The absolute numbers of GO terms are less important because some very general GO terms might be filtered out by one source. For the ease of comparison, we take the common GO terms in the two sources:

rownames(tb1) = tb1$ID
rownames(tb2) = tb2$id

cn = intersect(rownames(tb1), rownames(tb2))
length(cn)
tb1 = tb1[cn, ]
tb2 = tb2[cn, ]
head(tb1)
head(tb2)

The column "Hyper_Total_Genes" in tb1 and the column "gene_set_size" in tb2 all correspond to the numbers of genes in GO gene sets.

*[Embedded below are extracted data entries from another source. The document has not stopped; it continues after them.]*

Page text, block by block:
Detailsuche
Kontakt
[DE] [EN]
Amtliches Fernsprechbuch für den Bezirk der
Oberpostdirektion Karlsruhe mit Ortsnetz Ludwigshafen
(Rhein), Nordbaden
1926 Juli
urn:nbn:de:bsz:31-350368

We can directly compare the two columns of values.

plot(tb1$Hyper_Total_Genes, tb2$gene_set_size,
    xlab = "online-GREAT", ylab = "GO.db", main = "Gene set sizes")

In general, the two vectors agrees very linearly.

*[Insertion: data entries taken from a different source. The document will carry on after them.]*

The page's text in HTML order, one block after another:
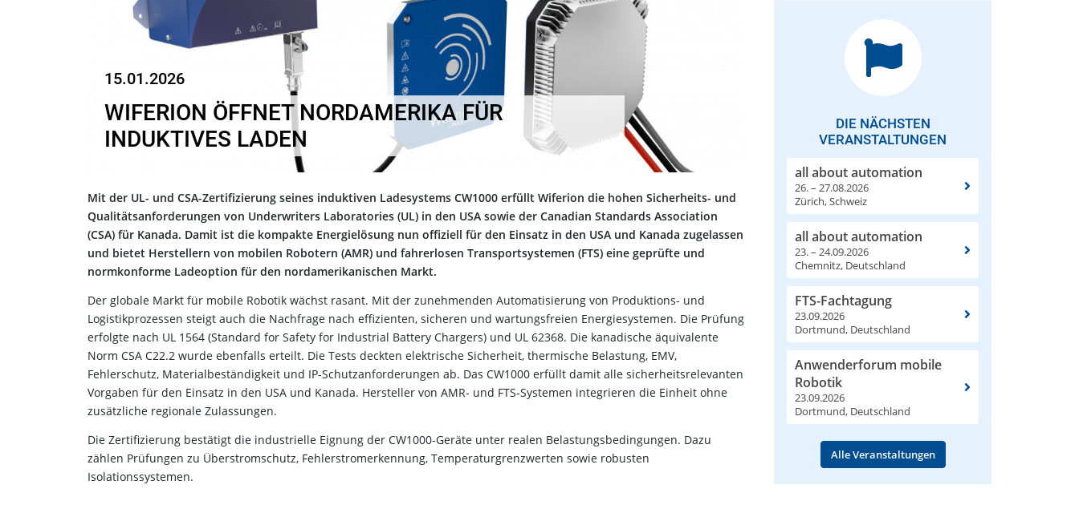
15.01.2026
WIFERION ÖFFNET NORDAMERIKA FÜR
INDUKTIVES LADEN
Mit der UL- und CSA-Zertifizierung seines induktiven Ladesystems CW1000 erfüllt Wiferion die hohen Sicherheits- und
Qualitätsanforderungen von Underwriters Laboratories (UL) in den USA sowie der Canadian Standards Association
(CSA) für Kanada. Damit ist die kompakte Energielösung nun offiziell für den Einsatz in den USA und Kanada zugelassen
und bietet Herstellern von mobilen Robotern (AMR) und fahrerlosen Transportsystemen (FTS) eine geprüfte und
normkonforme Ladeoption für den nordamerikanischen Markt.
Der globale Markt für mobile Robotik wächst rasant. Mit der zunehmenden Automatisierung von Produktions- und
Logistikprozessen steigt auch die Nachfrage nach effizienten, sicheren und wartungsfreien Energiesystemen. Die Prüfung
erfolgte nach UL 1564 (Standard for Safety for Industrial Battery Chargers) und UL 62368. Die kanadische äquivalente
Norm CSA C22.2 wurde ebenfalls erteilt. Die Tests deckten elektrische Sicherheit, thermische Belastung, EMV,
Fehlerschutz, Materialbeständigkeit und IP-Schutzanforderungen ab. Das CW1000 erfüllt damit alle sicherheitsrelevanten
Vorgaben für den Einsatz in den USA und Kanada. Hersteller von AMR- und FTS-Systemen integrieren die Einheit ohne
zusätzliche regionale Zulassungen.
Die Zertifizierung bestätigt die industrielle Eignung der CW1000-Geräte unter realen Belastungsbedingungen. Dazu
zählen Prüfungen zu Überstromschutz, Fehlerstromerkennung, Temperaturgrenzwerten sowie robusten
Isolationssystemen.
DIE NÄCHSTEN
VERANSTALTUNGEN
all about automation
26. – 27.08.2026
Zürich, Schweiz
all about automation
23. – 24.09.2026
Chemnitz, Deutschland
FTS-Fachtagung
23.09.2026
Dortmund, Deutschland
Anwenderforum mobile
Robotik
23.09.2026
Dortmund, Deutschland
Alle Veranstaltungen

Next we add a third source of GO gene sets, which is from MSigDB. Similarly, we perform local GREAT analysis and extract the enrichment table.

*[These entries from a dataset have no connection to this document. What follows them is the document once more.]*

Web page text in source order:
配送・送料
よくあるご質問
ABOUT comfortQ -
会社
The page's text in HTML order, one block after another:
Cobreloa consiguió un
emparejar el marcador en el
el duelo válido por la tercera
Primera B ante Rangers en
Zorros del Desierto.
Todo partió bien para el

res3 = great(gr, "msigdb:C5:GO:BP", "GREAT:hg19", min_gene_set_size = 0)
tb3 = getEnrichmentTable(res3, min_region_hits = 0)
head(tb3)

In MSigDB, the IDs of GO gene sets are GO term names, thus we need to convert them to GO IDs:

library(GO.db)
lt = as.list(GOTERM)
map = sapply(lt, function(x) Term(x))
map = map[sapply(lt, function(x) Ontology(x) == "BP")]
map = toupper(map)
map = gsub(" ", "_", map)
map2 = structure(names(map), names = map)
new_rn = map2[ gsub("^GOBP_", "", tb3$id) ]
l = !is.na(new_rn)
tb3 = tb3[l, ]
rownames(tb3) = new_rn[l]

Next we take the common GO terms in the three sources:

cn = intersect(cn, rownames(tb3))
length(cn)

You may find the number of common GO terms becomes much smaller. It is because MSigDB does not contain the full set of GO terms. Some terms that are not informative are removed there.

tb1 = tb1[cn, ]
tb2 = tb2[cn, ]
tb3 = tb3[cn, ]

And we compare the gene set sizes in the three sources:

par(mfrow = c(1, 3))
max = max(tb1$Hyper_Total_Genes, tb2$gene_set_size, tb3$gene_set_size)
plot(tb1$Hyper_Total_Genes, tb2$gene_set_size, xlim = c(0, max), ylim = c(0, max),
    xlab = "online-GREAT", ylab = "GO.db", main = "Gene set sizes")
plot(tb1$Hyper_Total_Genes, tb3$gene_set_size, xlim = c(0, max), ylim = c(0, max),
    xlab = "online-GREAT", ylab = "MSigDB", main = "Gene set sizes")
plot(tb2$gene_set_size, tb3$gene_set_size, xlim = c(0, max), ylim = c(0, max),
    xlab = "GO.db", ylab = "MSigDB", main = "Gene set sizes")

So here we see GO gene sets from GO.db and MSigDb are almost identical (the third plot), while there are certain degrees of inconsistency between online GREAT and the other two (the first two plots).

Now we can make the conclusion that the GO gene sets in online GREAT are outdated and are not very consistent to the most up-to-date ones.